OrganLife Organ Regeneration Centre of Excellence and Daniel Swarovski Research Laboratory (DSL), Department of Visceral, Transplant and Thoracic Surgery, Centre of Operative Medicine, Medical University of Innsbruck, Anichstr. 35, A-6020, Innsbruck, Austria.
Institute of Bioinformatics, Biocentre, Medical University of Innsbruck, Innrain 80/82, A-6020, Innsbruck, Austria.
EBioMedicine. 2024 Oct;108:105330. doi: 10.1016/j.ebiom.2024.105330. Epub 2024 Sep 18.
A better understanding of the molecular events during liver normothermic machine perfusion (NMP) is warranted to develop a data-based approach for the identification of biomarkers representative of graft quality and posttransplant outcome. We analysed the dynamic transcriptional changes during NMP and linked them to clinical and biochemical parameters.
50 livers subjected to NMP for up to 24 h were enrolled. Bulk RNA sequencing was performed in serial biopsies collected pre and during NMP, and after reperfusion. Perfusate was sampled to monitor liver function. qPCR and immunohistochemistry were performed to validate findings. Molecular profiles were compared between transplanted and non-transplanted livers, and livers with and without early allograft dysfunction.

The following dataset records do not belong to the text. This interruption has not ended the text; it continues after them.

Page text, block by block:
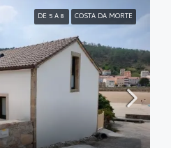
DE 5 A 8 COSTA DA MORTE
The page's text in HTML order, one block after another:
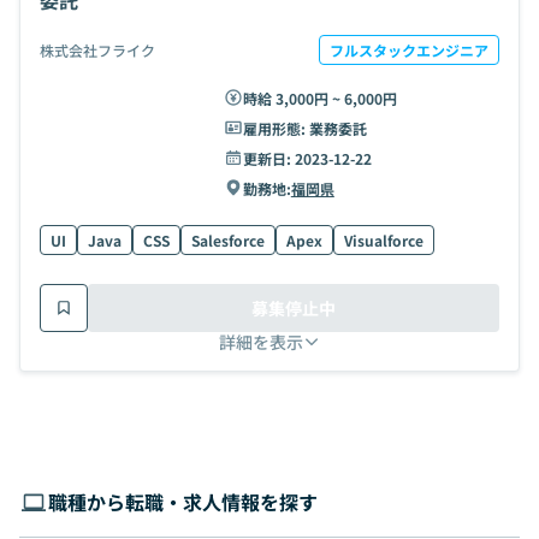
株式会社フライク フルスタックエンジニア
時給 3,000円 ~ 6,000円
雇用形態: 業務委託
更新日: 2023-12-22
勤務地:福岡県
UI Java CSS Salesforce Apex Visualforce
詳細を表示
募集停止中
職種から転職・求人情報を探す

Pathways related to immune and cell stress responses, cell trafficking and cell regulation were activated during NMP, while cellular metabolism was downregulated over time. Anti-inflammatory responses and genes involved in tissue remodelling were induced at later time-points, suggesting a counter-response to the immediate damage. NMP strongly induced a gene signature associated with ischemia-reperfusion injury. A 7-gene signature corresponds with the benchmarking criteria for transplantation or discard at 6 h NMP (area under curve 0.99). CD274 gene expression (encoding programmed cell-death ligand-1) showed the highest predictive value. LEAP2 gene expression at 6 h NMP correlated with impaired graft function.
Assessment of gene expression markers could serve as a reliable tool to evaluate liver quality during NMP and predicts early graft function after transplantation.
The research was supported by "In Memoriam Dr. Gabriel Salzner Stiftung", Tiroler Wissenschaftsfond, Jubiläumsfonds-Österreichische Nationalbank and MUI Start grant.
为了开发一种基于数据的方法来识别代表移植物质量和移植后结果的生物标志物,有必要更好地了解肝脏常温机器灌注(NMP)过程中的分子事件。我们分析了 NMP 过程中的动态转录变化,并将其与临床和生化参数联系起来。
对 50 例接受 NMP 长达 24 小时的肝脏进行了研究。在 NMP 前和期间以及再灌注后采集的连续活检中进行了批量 RNA 测序。采集灌流液样本以监测肝功能。进行 qPCR 和免疫组化以验证发现。将分子谱与移植和未移植的肝脏以及无早期移植物功能障碍和有早期移植物功能障碍的肝脏进行了比较。
在 NMP 过程中,与免疫和细胞应激反应、细胞迁移和细胞调节相关的途径被激活,而细胞代谢随时间下调。抗炎反应和参与组织重塑的基因在稍后的时间点被诱导,这表明对即刻损伤的一种反作用。NMP 强烈诱导与缺血再灌注损伤相关的基因特征。一个 7 基因特征与 6 小时 NMP 时的移植或丢弃基准标准相对应(曲线下面积 0.99)。CD274 基因表达(编码程序性细胞死亡配体-1)显示出最高的预测价值。NMP 6 小时时 LEAP2 基因表达与受损的移植物功能相关。
评估基因表达标志物可以作为评估 NMP 期间肝脏质量的可靠工具,并预测移植后早期移植物功能。
这项研究得到了“纪念加布里埃尔·萨尔茨纳博士基金会”、蒂罗尔科学基金会、奥地利国家银行周年纪念基金和 MUI 启动赠款的支持。